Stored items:
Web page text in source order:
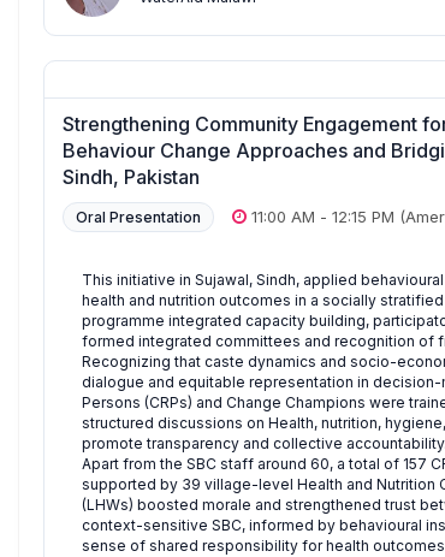
Strengthening Community Engagement
Behaviour Change Approaches and
Sindh, Pakistan
Oral Presentation 11:00 AM - 12:15 PM
This initiative in Sujawal, Sindh, applied
health and nutrition outcomes in a socially
programme integrated capacity building,
formed integrated committees and recognition of
Recognizing that caste dynamics and socio-
dialogue and equitable representation in
Persons (CRPs) and Change Champions were
structured discussions on Health, nutrition,
promote transparency and collective accountability.
Apart from the SBC staff around 60, a total of 157
supported by 39 village-level Health and Nutrition
(LHWs) boosted morale and strengthened trust
context-sensitive SBC, informed by behavioural
sense of shared responsibility for health
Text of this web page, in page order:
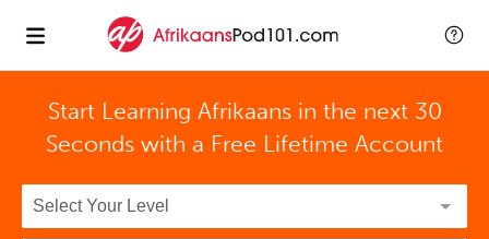
Start Learning Afrikaans in the next 30
Seconds with a Free Lifetime Account
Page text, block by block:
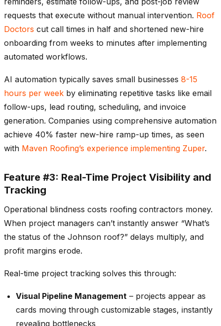
requests that execute without manual intervention. Roof
Doctors cut call times in half and shortened new-hire
onboarding from weeks to minutes after implementing
automated workflows.
AI automation typically saves small businesses 8-15
hours per week by eliminating repetitive tasks like email
follow-ups, lead routing, scheduling, and invoice
generation. Companies using comprehensive automation
achieve 40% faster new-hire ramp-up times, as seen
with Maven Roofing’s experience implementing Zuper.
Feature #3: Real-Time Project Visibility and
Tracking
Operational blindness costs roofing contractors money.
When project managers can’t instantly answer “What’s
the status of the Johnson roof?” delays multiply, and
profit margins erode.
Real-time project tracking solves this through:
Visual Pipeline Management – projects appear as
cards moving through customizable stages, instantly
revealing bottlenecks
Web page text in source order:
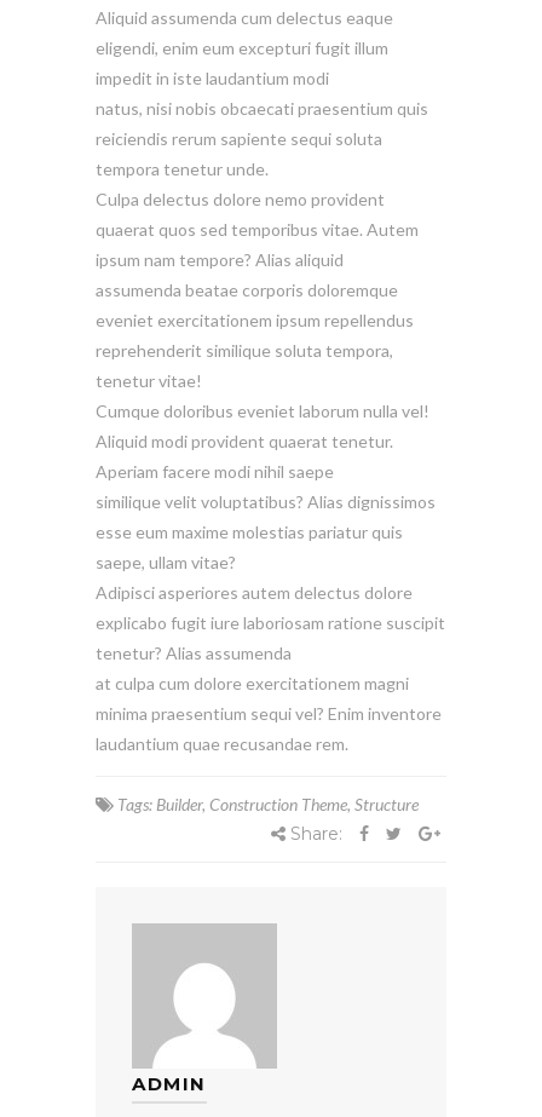
Aliquid assumenda cum delectus eaque
eligendi, enim eum excepturi fugit illum
impedit in iste laudantium modi
natus, nisi nobis obcaecati praesentium quis
reiciendis rerum sapiente sequi soluta
tempora tenetur unde.
Culpa delectus dolore nemo provident
quaerat quos sed temporibus vitae. Autem
ipsum nam tempore? Alias aliquid
assumenda beatae corporis doloremque
eveniet exercitationem ipsum repellendus
reprehenderit similique soluta tempora,
tenetur vitae!
Cumque doloribus eveniet laborum nulla vel!
Aliquid modi provident quaerat tenetur.
Aperiam facere modi nihil saepe
similique velit voluptatibus? Alias dignissimos
esse eum maxime molestias pariatur quis
saepe, ullam vitae?
Adipisci asperiores autem delectus dolore
explicabo fugit iure laboriosam ratione suscipit
tenetur? Alias assumenda
at culpa cum dolore exercitationem magni
minima praesentium sequi vel? Enim inventore
laudantium quae recusandae rem.
Tags: Builder, Construction Theme, Structure
Share:
ADMIN

**Your goal:**
Please print every record exactly as written, without the pictures.

**Solution:**
Web page text in source order:
Strengthening Community Engagement
Behaviour Change Approaches and
Sindh, Pakistan
Oral Presentation 11:00 AM - 12:15 PM
This initiative in Sujawal, Sindh, applied
health and nutrition outcomes in a socially
programme integrated capacity building,
formed integrated committees and recognition of
Recognizing that caste dynamics and socio-
dialogue and equitable representation in
Persons (CRPs) and Change Champions were
structured discussions on Health, nutrition,
promote transparency and collective accountability.
Apart from the SBC staff around 60, a total of 157
supported by 39 village-level Health and Nutrition
(LHWs) boosted morale and strengthened trust
context-sensitive SBC, informed by behavioural
sense of shared responsibility for health
Text of this web page, in page order:
Start Learning Afrikaans in the next 30
Seconds with a Free Lifetime Account
Page text, block by block:
requests that execute without manual intervention. Roof
Doctors cut call times in half and shortened new-hire
onboarding from weeks to minutes after implementing
automated workflows.
AI automation typically saves small businesses 8-15
hours per week by eliminating repetitive tasks like email
follow-ups, lead routing, scheduling, and invoice
generation. Companies using comprehensive automation
achieve 40% faster new-hire ramp-up times, as seen
with Maven Roofing’s experience implementing Zuper.
Feature #3: Real-Time Project Visibility and
Tracking
Operational blindness costs roofing contractors money.
When project managers can’t instantly answer “What’s
the status of the Johnson roof?” delays multiply, and
profit margins erode.
Real-time project tracking solves this through:
Visual Pipeline Management – projects appear as
cards moving through customizable stages, instantly
revealing bottlenecks
Web page text in source order:
Aliquid assumenda cum delectus eaque
eligendi, enim eum excepturi fugit illum
impedit in iste laudantium modi
natus, nisi nobis obcaecati praesentium quis
reiciendis rerum sapiente sequi soluta
tempora tenetur unde.
Culpa delectus dolore nemo provident
quaerat quos sed temporibus vitae. Autem
ipsum nam tempore? Alias aliquid
assumenda beatae corporis doloremque
eveniet exercitationem ipsum repellendus
reprehenderit similique soluta tempora,
tenetur vitae!
Cumque doloribus eveniet laborum nulla vel!
Aliquid modi provident quaerat tenetur.
Aperiam facere modi nihil saepe
similique velit voluptatibus? Alias dignissimos
esse eum maxime molestias pariatur quis
saepe, ullam vitae?
Adipisci asperiores autem delectus dolore
explicabo fugit iure laboriosam ratione suscipit
tenetur? Alias assumenda
at culpa cum dolore exercitationem magni
minima praesentium sequi vel? Enim inventore
laudantium quae recusandae rem.
Tags: Builder, Construction Theme, Structure
Share:
ADMIN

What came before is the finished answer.